- Country: Australia
- Language: English
- Genre: Humour

Publication
- Published in: The Antipodean
- Publication type: Periodical
- Media type: Print
- Publication date: 1892

= The Bush Undertaker =

Short story by Henry Lawson

"The Bush Undertaker" is a short story by Australian writer and poet Henry Lawson. Along with "The Drover's Wife", "The Bush Undertaker" is one of Lawson's first sketches, and is among the stories for which he first gained attention as an accomplished writer. The story concerns an eccentric old man, who lives alone with only his dog for company, and his discovery and treatment of a friend's deceased body.

==Plot summary==

The sketch begins with old man preparing dinner for himself and his beloved dog, Five Bob.
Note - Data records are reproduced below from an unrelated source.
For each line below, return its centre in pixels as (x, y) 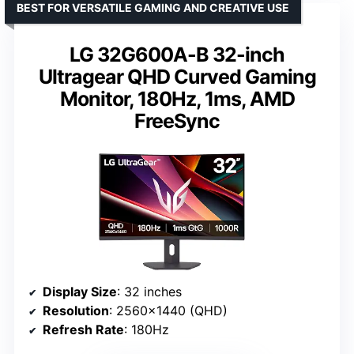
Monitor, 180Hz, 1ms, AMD (177, 99)
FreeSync (177, 121)
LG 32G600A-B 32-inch (177, 55)
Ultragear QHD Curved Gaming (177, 77)
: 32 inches (149, 292)
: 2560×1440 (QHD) (168, 311)
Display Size (80, 292)
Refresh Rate (83, 330)
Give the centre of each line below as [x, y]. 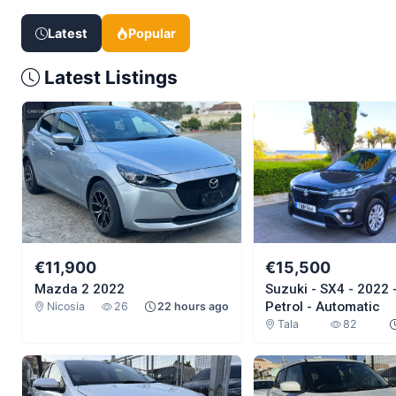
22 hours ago [193, 307]
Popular [152, 34]
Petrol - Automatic [323, 307]
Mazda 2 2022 [79, 289]
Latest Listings [109, 78]
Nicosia [65, 307]
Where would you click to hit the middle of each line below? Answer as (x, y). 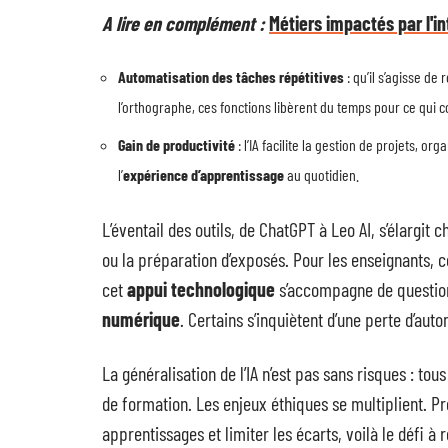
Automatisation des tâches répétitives (231, 76)
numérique (141, 319)
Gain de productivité (176, 144)
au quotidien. (321, 174)
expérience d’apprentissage (203, 174)
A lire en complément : (183, 23)
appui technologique (201, 289)
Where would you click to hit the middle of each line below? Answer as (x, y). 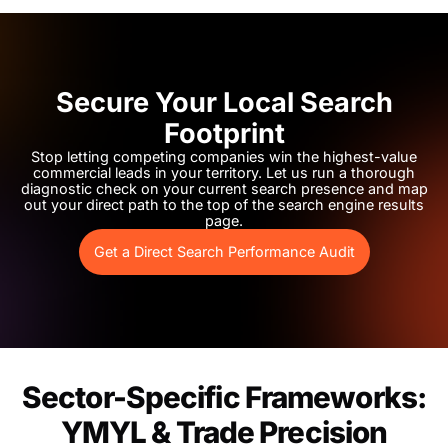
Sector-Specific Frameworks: (224, 397)
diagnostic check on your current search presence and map (224, 188)
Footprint (224, 133)
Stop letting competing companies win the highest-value (224, 156)
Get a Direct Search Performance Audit (224, 251)
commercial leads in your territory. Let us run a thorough (224, 172)
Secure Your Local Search (224, 102)
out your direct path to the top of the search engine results (224, 204)
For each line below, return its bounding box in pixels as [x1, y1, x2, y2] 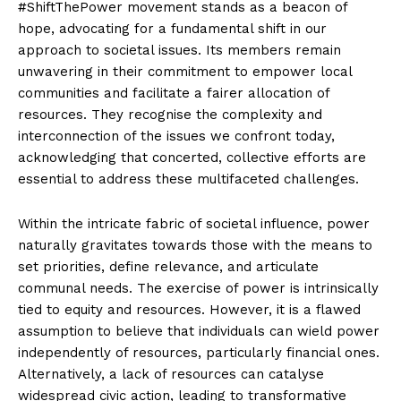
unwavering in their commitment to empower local [18, 63, 352, 80]
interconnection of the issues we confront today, [18, 127, 335, 144]
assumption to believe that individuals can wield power [18, 322, 380, 339]
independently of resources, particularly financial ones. [18, 344, 380, 361]
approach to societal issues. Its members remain [18, 41, 341, 58]
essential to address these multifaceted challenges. [18, 170, 359, 187]
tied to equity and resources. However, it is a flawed [18, 301, 361, 318]
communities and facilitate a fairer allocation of [18, 84, 329, 101]
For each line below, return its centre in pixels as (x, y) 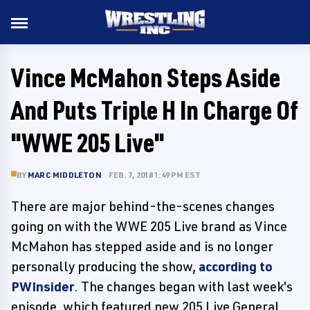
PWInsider (43, 286)
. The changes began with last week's (183, 286)
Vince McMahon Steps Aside (146, 77)
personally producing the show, (105, 266)
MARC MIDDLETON (65, 175)
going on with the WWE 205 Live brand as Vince (149, 226)
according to (236, 266)
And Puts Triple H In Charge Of (155, 110)
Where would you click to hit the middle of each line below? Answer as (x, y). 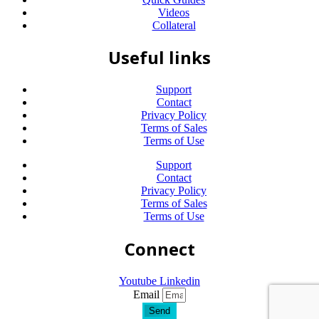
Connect (159, 249)
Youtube (138, 281)
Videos (174, 12)
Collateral (174, 25)
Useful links (159, 58)
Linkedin (180, 281)
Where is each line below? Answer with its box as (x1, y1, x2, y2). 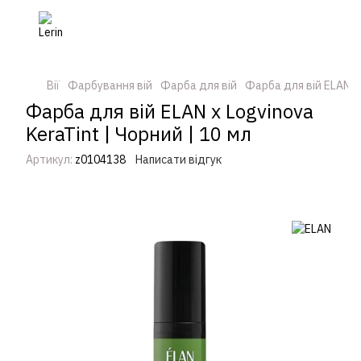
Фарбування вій (68, 78, 152, 93)
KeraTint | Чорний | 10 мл (26, 121, 251, 147)
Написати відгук (135, 152, 222, 167)
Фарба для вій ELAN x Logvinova (26, 98, 313, 124)
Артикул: (26, 152, 73, 167)
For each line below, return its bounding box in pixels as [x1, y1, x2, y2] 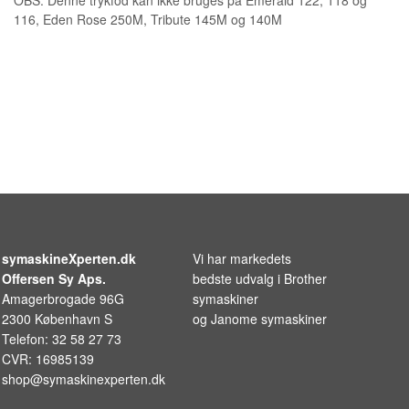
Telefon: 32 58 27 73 [2, 329, 121, 348]
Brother [284, 268, 327, 288]
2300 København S [2, 309, 112, 328]
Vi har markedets [193, 248, 291, 267]
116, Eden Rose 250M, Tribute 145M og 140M [14, 9, 282, 28]
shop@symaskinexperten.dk [2, 369, 165, 388]
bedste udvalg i [193, 268, 284, 288]
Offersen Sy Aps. [2, 268, 106, 288]
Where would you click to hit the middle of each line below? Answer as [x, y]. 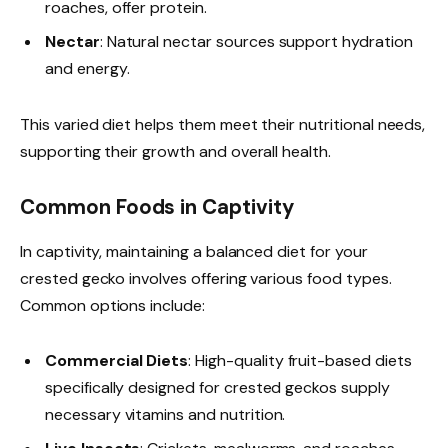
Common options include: [112, 305]
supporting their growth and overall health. [175, 151]
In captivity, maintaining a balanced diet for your [194, 251]
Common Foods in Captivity [157, 207]
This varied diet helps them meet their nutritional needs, [223, 124]
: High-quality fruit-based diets [300, 360]
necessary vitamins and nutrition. [165, 414]
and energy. [87, 69]
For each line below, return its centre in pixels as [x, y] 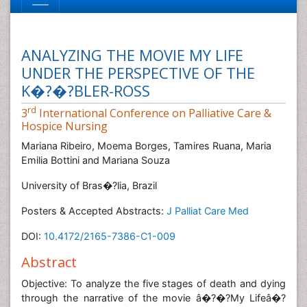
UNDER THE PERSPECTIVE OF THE [138, 73]
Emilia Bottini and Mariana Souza [96, 160]
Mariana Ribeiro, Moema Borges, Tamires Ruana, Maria [146, 146]
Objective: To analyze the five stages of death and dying [153, 283]
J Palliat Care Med [208, 211]
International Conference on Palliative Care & [154, 113]
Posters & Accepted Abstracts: [94, 211]
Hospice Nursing [64, 126]
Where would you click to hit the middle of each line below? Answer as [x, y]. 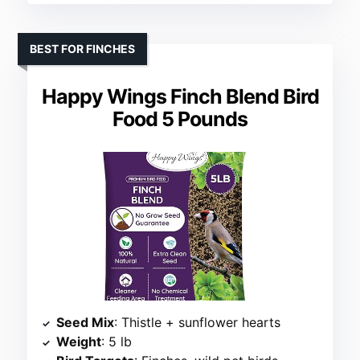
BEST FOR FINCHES [83, 49]
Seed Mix [86, 323]
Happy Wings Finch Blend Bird [180, 97]
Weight [79, 342]
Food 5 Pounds [180, 119]
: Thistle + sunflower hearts [198, 323]
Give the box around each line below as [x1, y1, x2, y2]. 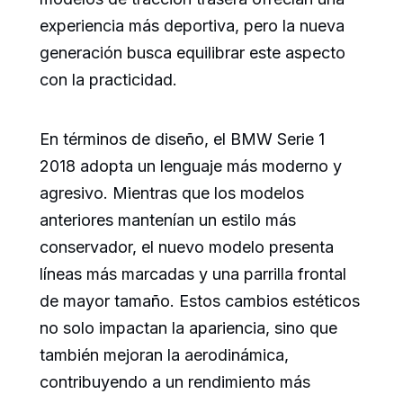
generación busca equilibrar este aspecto [40, 43, 345, 63]
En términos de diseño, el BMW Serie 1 [40, 130, 325, 149]
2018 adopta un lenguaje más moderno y [40, 157, 342, 176]
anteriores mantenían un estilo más [40, 210, 296, 230]
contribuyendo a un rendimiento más [40, 372, 310, 392]
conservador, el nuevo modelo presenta [40, 237, 334, 257]
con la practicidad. [40, 70, 177, 90]
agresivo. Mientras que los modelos [40, 184, 304, 203]
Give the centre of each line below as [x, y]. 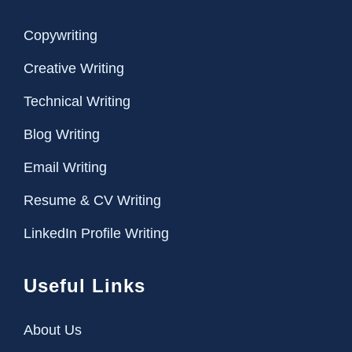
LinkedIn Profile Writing [96, 233]
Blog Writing [62, 134]
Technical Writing [77, 101]
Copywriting [60, 35]
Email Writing [65, 167]
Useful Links [84, 285]
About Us [53, 330]
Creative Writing [74, 68]
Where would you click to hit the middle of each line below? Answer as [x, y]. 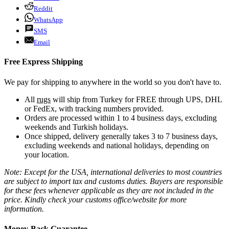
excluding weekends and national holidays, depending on [117, 145]
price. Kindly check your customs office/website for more [95, 199]
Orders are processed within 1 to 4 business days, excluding [121, 118]
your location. [47, 154]
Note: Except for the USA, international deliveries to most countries [113, 172]
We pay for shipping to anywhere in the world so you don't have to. [113, 82]
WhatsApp [48, 20]
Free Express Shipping [43, 62]
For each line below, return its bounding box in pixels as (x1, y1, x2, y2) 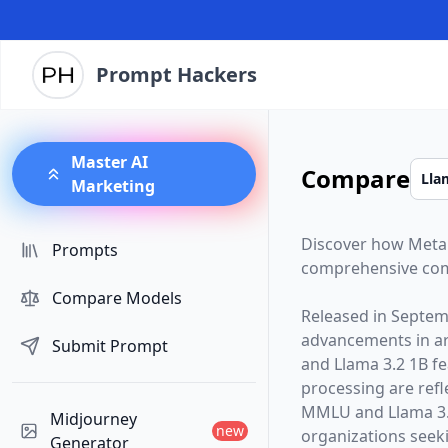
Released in (300, 305, 391, 327)
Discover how (300, 233, 408, 255)
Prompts (52, 239, 118, 261)
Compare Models (52, 287, 182, 309)
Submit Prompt (52, 335, 168, 357)
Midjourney (49, 408, 137, 430)
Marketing (70, 175, 155, 197)
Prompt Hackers (96, 61, 257, 88)
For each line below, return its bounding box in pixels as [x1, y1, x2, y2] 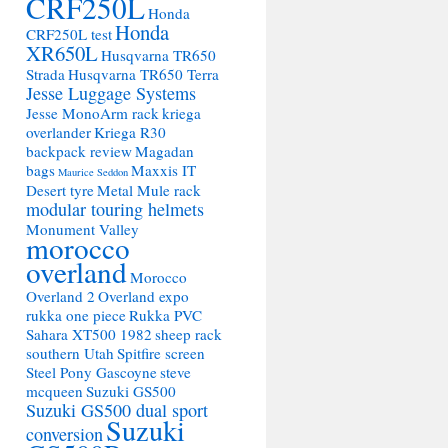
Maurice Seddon [58, 165, 128, 179]
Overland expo [98, 286, 189, 306]
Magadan [135, 141, 194, 161]
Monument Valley [26, 219, 139, 239]
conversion [26, 422, 103, 446]
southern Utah [26, 343, 114, 363]
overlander [26, 122, 91, 142]
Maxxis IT [131, 160, 196, 180]
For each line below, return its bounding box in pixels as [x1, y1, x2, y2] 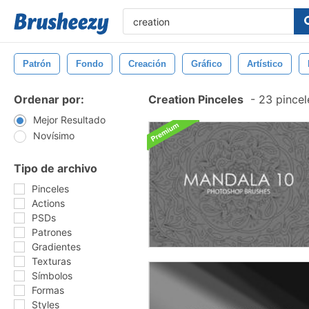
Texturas [32, 255, 71, 267]
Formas [32, 284, 64, 296]
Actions [32, 197, 65, 209]
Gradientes [32, 241, 81, 252]
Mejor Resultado [33, 114, 106, 126]
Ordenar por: [14, 92, 84, 106]
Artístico [247, 59, 283, 69]
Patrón [23, 59, 51, 69]
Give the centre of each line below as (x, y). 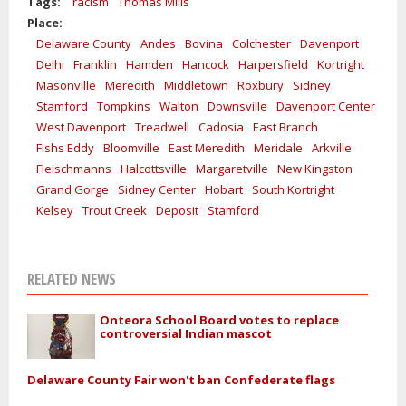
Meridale (278, 147)
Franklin (95, 64)
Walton (179, 106)
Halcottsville (154, 168)
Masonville (66, 85)
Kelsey (55, 210)
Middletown (196, 85)
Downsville (237, 106)
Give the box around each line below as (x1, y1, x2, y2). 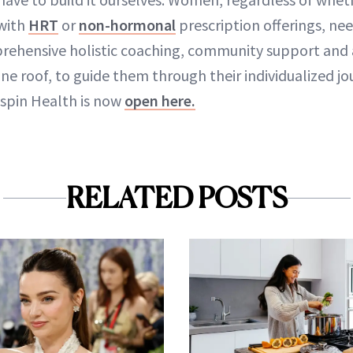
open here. (124, 91, 195, 110)
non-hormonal (79, 15, 176, 35)
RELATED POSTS (65, 180, 288, 215)
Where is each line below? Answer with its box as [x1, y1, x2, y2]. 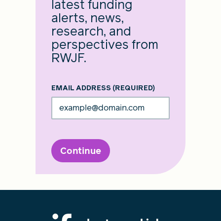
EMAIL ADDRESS [51, 83, 112, 93]
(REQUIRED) [112, 83, 155, 93]
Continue [60, 145, 101, 157]
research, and [51, 23, 131, 40]
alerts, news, [51, 9, 124, 27]
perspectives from [51, 36, 158, 54]
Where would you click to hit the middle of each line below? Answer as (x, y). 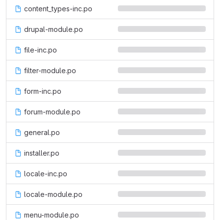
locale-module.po (53, 194)
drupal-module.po (54, 29)
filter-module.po (50, 70)
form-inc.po (43, 91)
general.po (42, 132)
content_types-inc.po (58, 9)
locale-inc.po (46, 174)
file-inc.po (41, 50)
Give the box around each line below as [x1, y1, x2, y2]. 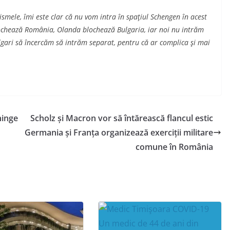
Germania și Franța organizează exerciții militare [25, 127, 213, 139]
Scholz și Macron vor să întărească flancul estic [30, 112, 213, 124]
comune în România [136, 141, 213, 153]
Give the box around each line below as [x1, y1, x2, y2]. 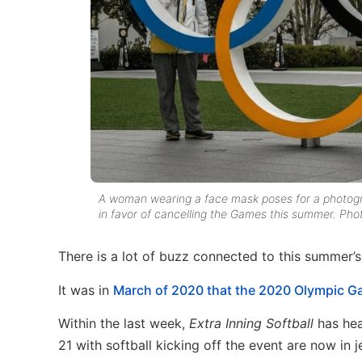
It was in [58, 281, 113, 298]
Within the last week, [58, 315, 189, 332]
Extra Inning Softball [189, 315, 318, 332]
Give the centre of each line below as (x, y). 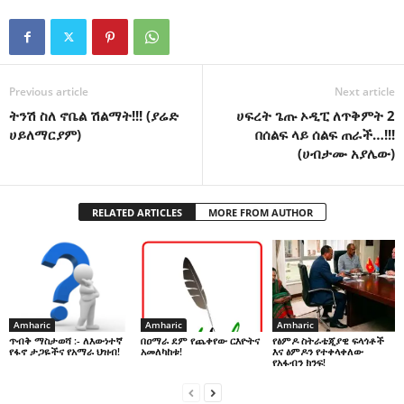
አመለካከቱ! (161, 351)
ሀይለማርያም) (45, 135)
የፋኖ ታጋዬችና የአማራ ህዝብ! (64, 352)
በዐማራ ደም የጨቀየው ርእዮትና (200, 340)
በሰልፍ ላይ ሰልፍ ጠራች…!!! (325, 135)
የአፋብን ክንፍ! (298, 362)
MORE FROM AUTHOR (260, 213)
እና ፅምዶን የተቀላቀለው (317, 351)
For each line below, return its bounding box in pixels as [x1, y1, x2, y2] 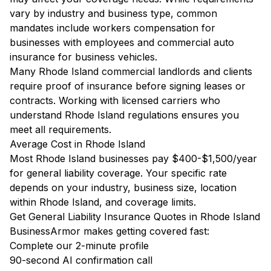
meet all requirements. [10, 123, 111, 135]
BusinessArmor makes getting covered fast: [10, 225, 209, 237]
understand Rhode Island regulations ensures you [10, 109, 239, 121]
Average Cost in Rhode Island [10, 138, 145, 150]
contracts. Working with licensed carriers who [10, 94, 220, 106]
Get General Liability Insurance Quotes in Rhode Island [10, 211, 260, 223]
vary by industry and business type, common [10, 7, 217, 19]
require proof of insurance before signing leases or [10, 80, 246, 92]
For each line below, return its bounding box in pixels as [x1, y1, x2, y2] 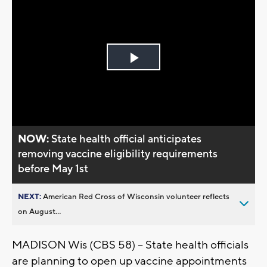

Dinner consumed, the man gathers a pick and shovel and travels to a "blackfellow's grave about which he was curious." He digs up the bones, places them in a bag, and starts for home. He discovers the body of a man, parched by the intense Australian sun. After close examination, the deceased man is determined to be a friend of the old man, an alcoholic named Brummy. The old man, somewhat ingeniously, devises a way of carrying Brummy back home, but he is startled by numerous large, greasy black goannas. He wonders why the peculiar lizards are so abundant today. He only discovers later, when he shoots one near the house, that they are attracted to Brummy's body. When the old man returns to his home, he decides that Brummy deserves a respectful funeral. He buries his friend, and decides that something must be said. He is unsure of Brummy's religion, or if he even has a religion at all, but the old man does his best. Presently, he rises, takes up his tools, and walks back to his hut as the sun sinks on the "grand Australian bush."

==Characters==
- The Bush Undertaker: An old shepherd who lives alone; his only companionship comes from his beloved dog, Five-Bob. He is considerably eccentric, and often speaks to himself. He is respectful of his dead friend, though this obviously does not extend to many others, as he often exhumes the graves of "blackfellows" out of sheer curiosity.
- Brummy: An alcoholic, whose body is discovered about three months after his death. The body itself has been preserved by an excess consumption of rum, and "dried to a mummy by the intense heat of the western summer." When alive, Brummy had been a good worker, yet had wasted his money on alcohol.

==Quotes==
- "In due time the dinner was dished up; and the old man seated himself on a block, with the lid of a gin-case across his knees for a table. Five Bob squatted opposite with the liveliest interest and appreciation depicted on his intelligent countenance..."
- "Dinner proceeded very quietly, except when the carver paused to ask the dog how some tasty morsel went with him, and Five Bob’s tail declared that it went very well indeed."
- "When he had raked up all the bones, he amused himself by putting them together on the grass and by speculating as to whether they had belonged to black or white, male or female."
- "On reaching the hut the old man dumped the corpse against the wall, wrong end up, and stood scratching his head while he endeavoured to collect his muddled thoughts..."
- "'Brummy,' he said at last. 'It’s all over now; nothin’ matters now—nothin’ didn’t ever matter, nor—nor don’t.'"
- "And the sun sank again on the grand Australian bush—the nurse and tutor of eccentric minds, the home of the weird, and of much that is different from things in other lands."